The Hempstead school board won’t renew the contract of a principal who instructed her students not to speak Spanish, in a rapidly-evolving district where more than half of the students, like many Texas schools, are now Hispanic.

Hempstead Middle School Principal Amy Lacey was placed on paid administrative leave in December after reportedly announcing, via intercom, that students were not to speak Spanish on the school’s campus. The Hispanic population of the rural area, roughly 50 miles northwest of Houston, is growing quickly, and Latino advocates say that it’s important to allow Spanish in public schools.

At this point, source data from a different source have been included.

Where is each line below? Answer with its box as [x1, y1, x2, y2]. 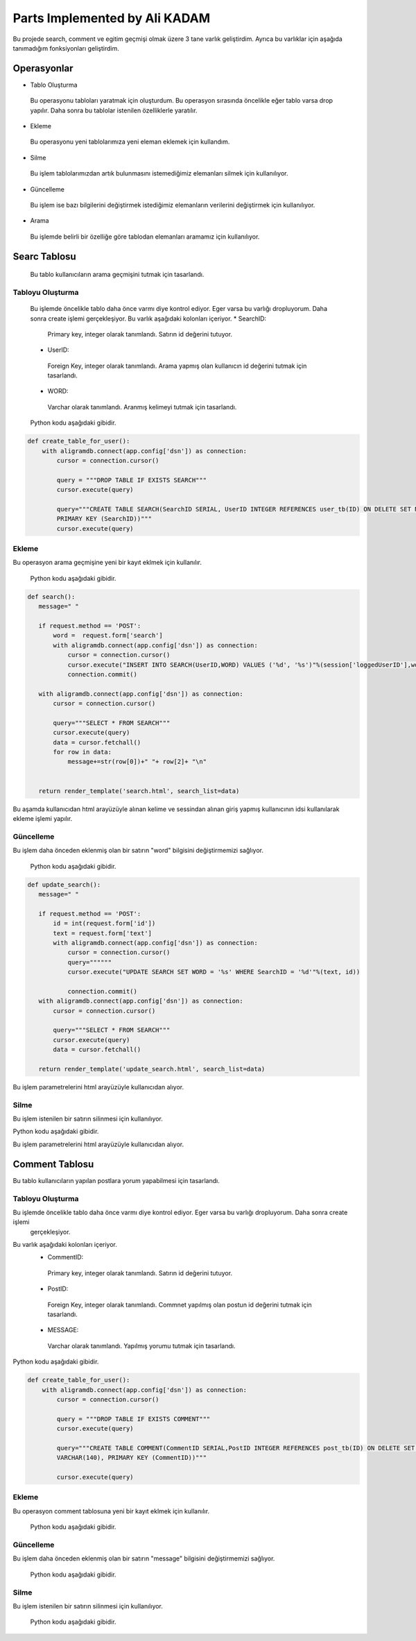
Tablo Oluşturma [30, 80, 78, 89]
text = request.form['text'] [53, 929, 153, 937]
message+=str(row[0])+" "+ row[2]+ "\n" [67, 758, 207, 766]
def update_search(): [27, 881, 101, 888]
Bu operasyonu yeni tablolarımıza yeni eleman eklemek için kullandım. [30, 137, 230, 146]
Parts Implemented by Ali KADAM [12, 10, 211, 26]
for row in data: [53, 748, 112, 756]
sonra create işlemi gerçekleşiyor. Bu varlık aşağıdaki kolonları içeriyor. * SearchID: [30, 314, 267, 323]

“When you start banning aspects of ethnicity or cultural identity,” says Augustin Pinedo, director of the League of United Latin American Citizens Region 18, “it sends the message that the child is not wanted: ‘We don’t want your color. We don’t want your kind.’ They then tend to drop out early.”

Such fast growth is pervasive in Texas, says Steve Murdock, a professor at Rice University and director of the Hobby Center for the Study of Texas. Half of all Texas public-school students are now Hispanic, he notes. “When you look at issues related to education in Texas, to a great extent, you’re looking at the education of Hispanic children.”

Similar growth patterns, he says, hold true for the rest of the United States: “It’s not just Texas.”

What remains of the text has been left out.